§ **Instructions to follow**
Reproduce exactly the span of lines that opens with the line containing "Cormen, Thomas H.;" and closes with the last line of the entries below.
╭──
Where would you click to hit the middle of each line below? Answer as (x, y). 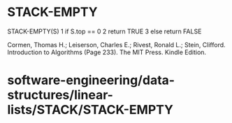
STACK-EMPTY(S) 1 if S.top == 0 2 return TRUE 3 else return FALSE (104, 31)
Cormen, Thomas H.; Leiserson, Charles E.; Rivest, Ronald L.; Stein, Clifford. (116, 44)
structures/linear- (60, 95)
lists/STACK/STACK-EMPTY (90, 110)
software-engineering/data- (91, 80)
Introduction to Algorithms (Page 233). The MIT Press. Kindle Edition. (107, 52)
╰──
§ **Exercise output**
Cormen, Thomas H.; Leiserson, Charles E.; Rivest, Ronald L.; Stein, Clifford. (116, 44)
structures/linear- (60, 95)
lists/STACK/STACK-EMPTY (90, 110)
software-engineering/data- (91, 80)
Introduction to Algorithms (Page 233). The MIT Press. Kindle Edition. (107, 52)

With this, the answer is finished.